▶ [What the task requires]
Determine how many lines of this material contain "hatte". Give only the number.

▶ [Data for this task]
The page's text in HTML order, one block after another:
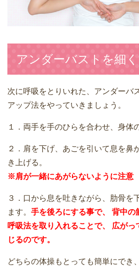
アンダーバストを細
次に呼吸をとりいれた、アンダーバ
アップ法をやっていきましょう。
１．両手を手のひらを合わせ、身体
２．肩を下げ、あごを引いて息を鼻
き上げる。
※肩が一緒にあがらないように注意
３．口から息を吐きながら、肋骨を
ます。 手を後ろにする事で、 背中の
呼吸法を取り入れることで、
広がっ
じるのです。
どちらの体操もとっても簡単にでき
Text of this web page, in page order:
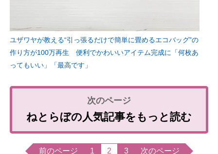
ユザワヤが教える“引っ張るだけで簡単に畳めるエコバッグ”の
作り方が100万再生 便利でかわいいアイテム完成に「何枚あ
ってもいい」「最高です」
ねとらぼの人気記事をもっと読む
前のページ 1 2 3 次のページ
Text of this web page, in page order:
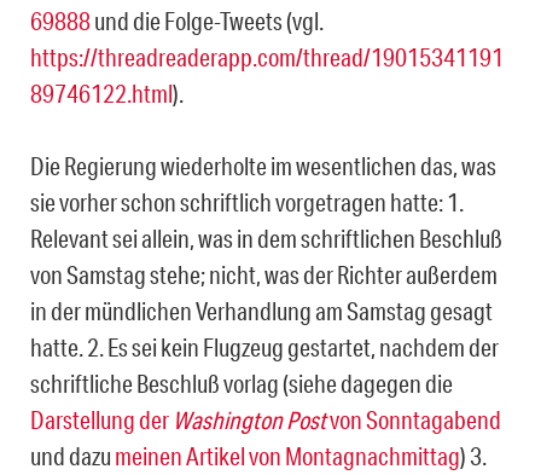
69888und die Folge-Tweets (vgl.
https://threadreaderapp.com/thread/19015341191
89746122.html).
Die Regierung wiederholte im wesentlichen das, was
sie vorher schon schriftlich vorgetragen hatte: 1.
Relevant sei allein, was in dem schriftlichen Beschluß
von Samstag stehe; nicht, was der Richter außerdem
in der mündlichen Verhandlung am Samstag gesagt
hatte. 2. Es sei kein Flugzeug gestartet, nachdem der
schriftliche Beschluß vorlag (siehe dagegen die
Darstellung der Washington Postvon Sonntagabend
und dazu meinen Artikel von Montagnachmittag) 3.

▶ [Answer box]
2